Kamel is the first Saudi woman to study acting and filmmaking in the United States of America. Her impressive resume includes working alongside numerous famous directors. “Saudi Arabia opens the doors but you have to push through. I don’t like to label myself as a Saudi filmmaker, I am simply from the film industry; I am a native of the Kingdom, but I don’t want to carry any banners,” she added. Recalling her beginnings, Kamel said she never dreamt of being a filmmaker, rather the profession chose her. She picked up a camera to make her graduation project and suddenly filmmaking became her profession.
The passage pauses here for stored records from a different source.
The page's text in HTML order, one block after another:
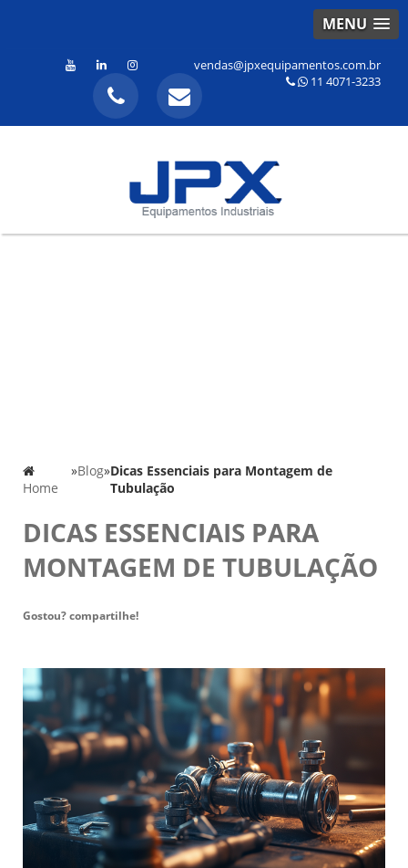
MENU
vendas@jpxequipamentos.com.br
11 4071-3233
Home
»Blog»Dicas Essenciais para Montagem de
Tubulação
DICAS ESSENCIAIS PARA
MONTAGEM DE TUBULAÇÃO
Gostou? compartilhe!
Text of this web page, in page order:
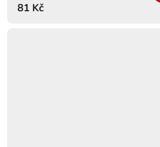
81 Kč
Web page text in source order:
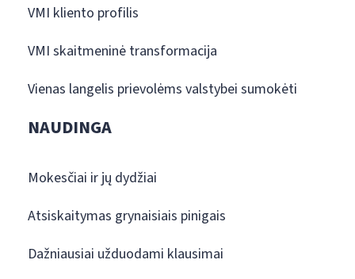
VMI kliento profilis
VMI skaitmeninė transformacija
Vienas langelis prievolėms valstybei sumokėti
NAUDINGA
Mokesčiai ir jų dydžiai
Atsiskaitymas grynaisiais pinigais
Dažniausiai užduodami klausimai
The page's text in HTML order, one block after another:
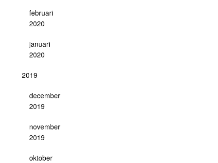
februari
2020
januari
2020
2019
december
2019
november
2019
oktober
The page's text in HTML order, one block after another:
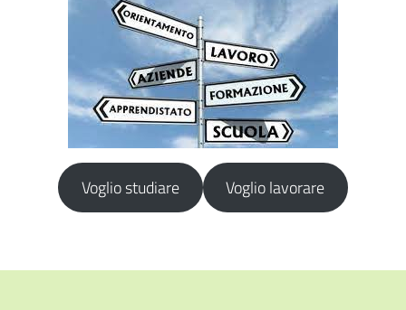
Voglio studiare Voglio lavorare
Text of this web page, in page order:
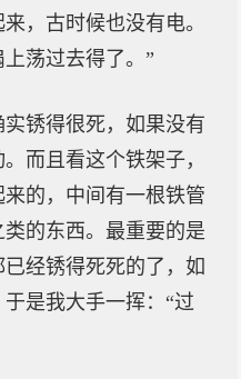
，古时候也没有电。
荡过去得了。”
锈得很死，如果没有
而且看这个铁架子，
的，中间有一根铁管
的东西。最重要的是
经锈得死死的了，如
是我大手一挥：“过
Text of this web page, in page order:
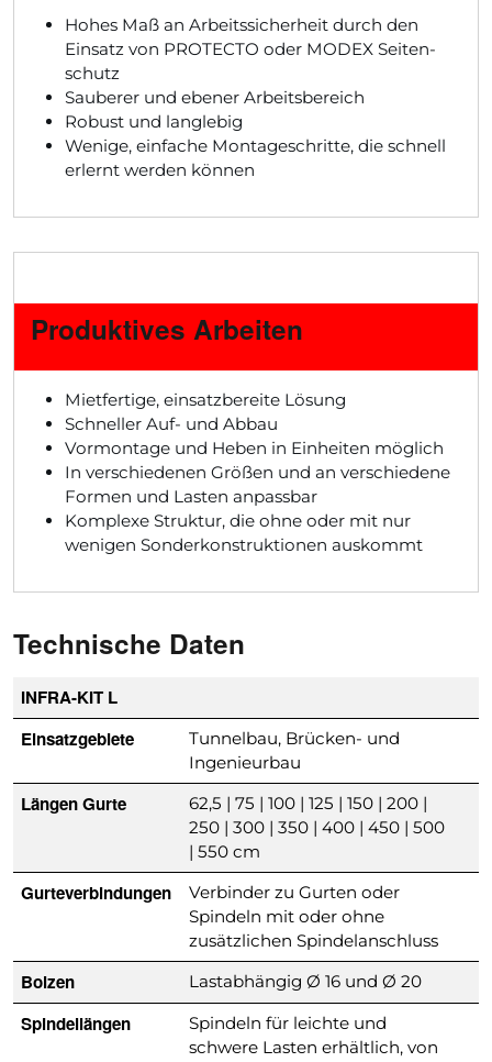
Hohes Maß an Arbeitssicherheit durch den
Einsatz von PROTECTO oder MODEX Seiten­
schutz
Sauberer und ebener Arbeitsbereich
Robust und langlebig
Wenige, einfache Montageschritte, die schnell
erlernt werden können
Produktives Arbeiten
Mietfertige, einsatzbereite Lösung
Schneller Auf- und Abbau
Vormontage und Heben in Einheiten möglich
In verschiedenen Größen und an verschiedene
Formen und Lasten anpassbar
Komplexe Struktur, die ohne oder mit nur
wenigen Sonderkonstruktionen auskommt
Technische Daten
INFRA-KIT L
Einsatzgebiete
Tunnelbau, Brücken- und
Ingenieurbau
Längen Gurte
62,5 | 75 | 100 | 125 | 150 | 200 |
250 | 300 | 350 | 400 | 450 | 500
| 550 cm
Gurteverbindungen
Verbinder zu Gurten oder
Spindeln mit oder ohne
zusätzlichen Spindelanschluss
Bolzen Lastabhängig Ø 16 und Ø 20
Spindellängen
Spindeln für leichte und
schwere Lasten erhältlich, von

Kamel explained that with the film ‘Sanctity’ she tried to highlight overlooked social and female issues and bring them to the forefront of the public’s attention. “I want to share different angles of the strength and endurance of women; it’s not easy for example to be a mother. I usually approach the theme of my work with a question and then try to tackle it and provide an answer. With regards to this film, the question I put across to the audience is what does a woman do in the absence of a man from her life.”
Sanctity relays the story of a young widow, who tries to protect her unborn child.
The most challenging aspect of her experience in directing this movie was the ability to complete the shooting in seven days. It is worth noting that the film was shot on location in Jeddah.
“It was a great experience shooting on the streets of Jeddah. People in the neighborhoods where we were filming welcomed us and were extremely supportive. The people all-together made this experience a successful one,” she said.
The young filmmaker said she would like to approach the subject of friendship and plutonic relations that cut across the barriers segregating the sexes. “How can we create a society without segregation? We are not living in the jungle.

The message needs to be sent across that women can stand up for themselves; that we are capable of doing anything, after all we are responsible for raising the next generation and therefore we should not be ignored,” she emphasized.
Discussing other topics that interest her, she said she wants to project the different shades of black and white in the lives of women, men and society.
She said she believes that we need freedom and liberty, but if you find freedom within, it begins to manifest itself outside. For her art is a medium which pushes her to express herself and an outlet of her inner freedom.
Sanctity has an open ending because she wants to leave room for the audience to come to their own conclusions.
“I think in creative work, just like in life nothing has a concrete ending. I prefer to be more realistic, especially in films, as it gives you room to think.”
Kamel said her projects and films are not part of her social responsibility but rather they represent her projects as an artist.
The young filmmaker is very much inspired by the work of John Cassavetes, American film director, actor and screenwriter.